Locate every line below that contains the word "recipe" and copy it.

(Stored items from a collection)
"""
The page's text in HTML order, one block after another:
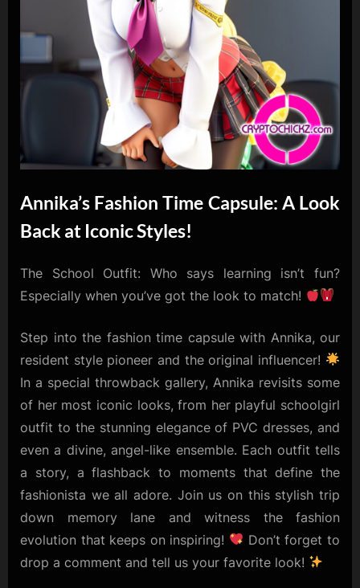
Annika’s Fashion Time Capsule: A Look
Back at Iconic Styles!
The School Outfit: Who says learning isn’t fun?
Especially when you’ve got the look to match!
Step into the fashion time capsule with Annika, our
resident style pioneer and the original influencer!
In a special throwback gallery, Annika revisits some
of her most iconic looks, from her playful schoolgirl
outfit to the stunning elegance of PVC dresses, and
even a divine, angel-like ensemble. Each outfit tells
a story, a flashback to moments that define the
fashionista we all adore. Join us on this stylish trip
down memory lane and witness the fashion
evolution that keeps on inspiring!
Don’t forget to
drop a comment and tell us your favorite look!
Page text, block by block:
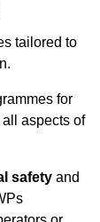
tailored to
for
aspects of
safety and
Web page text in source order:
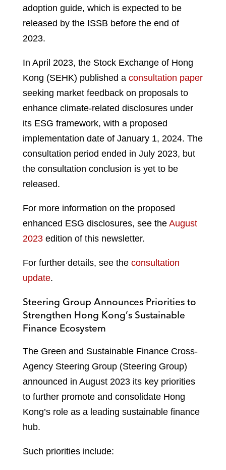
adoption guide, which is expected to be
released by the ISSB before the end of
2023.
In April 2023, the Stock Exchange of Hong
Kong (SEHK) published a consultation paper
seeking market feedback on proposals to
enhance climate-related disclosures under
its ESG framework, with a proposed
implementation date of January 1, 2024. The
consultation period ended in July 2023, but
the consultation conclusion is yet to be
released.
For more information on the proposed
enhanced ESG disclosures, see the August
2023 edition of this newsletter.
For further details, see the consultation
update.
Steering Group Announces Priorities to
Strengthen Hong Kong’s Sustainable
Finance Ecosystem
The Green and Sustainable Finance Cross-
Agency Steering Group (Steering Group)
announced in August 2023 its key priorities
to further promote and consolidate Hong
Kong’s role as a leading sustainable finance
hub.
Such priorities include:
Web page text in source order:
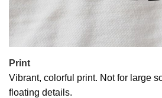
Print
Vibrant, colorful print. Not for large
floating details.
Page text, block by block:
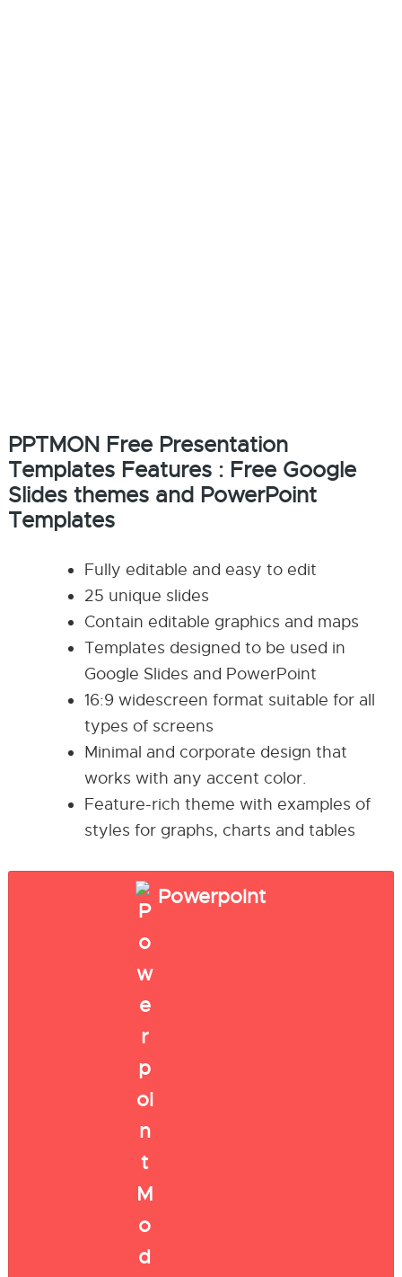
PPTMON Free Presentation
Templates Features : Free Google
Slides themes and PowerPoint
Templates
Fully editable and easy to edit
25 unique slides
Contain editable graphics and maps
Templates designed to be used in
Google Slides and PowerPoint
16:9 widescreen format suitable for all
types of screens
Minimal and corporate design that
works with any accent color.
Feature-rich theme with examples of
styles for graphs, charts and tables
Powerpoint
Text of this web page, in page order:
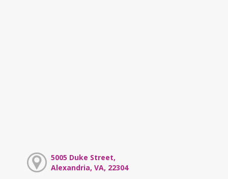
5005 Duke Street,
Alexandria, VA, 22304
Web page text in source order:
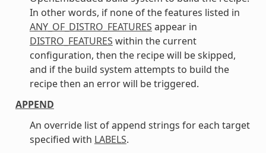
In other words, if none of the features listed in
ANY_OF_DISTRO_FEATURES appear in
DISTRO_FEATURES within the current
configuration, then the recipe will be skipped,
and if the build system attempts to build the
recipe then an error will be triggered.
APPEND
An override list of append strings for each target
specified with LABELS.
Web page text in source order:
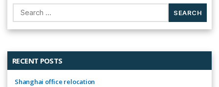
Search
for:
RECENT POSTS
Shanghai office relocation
"""
• [RESULT OF THIS EXERCISE]:
configuration, then the recipe will be skipped,
recipe then an error will be triggered.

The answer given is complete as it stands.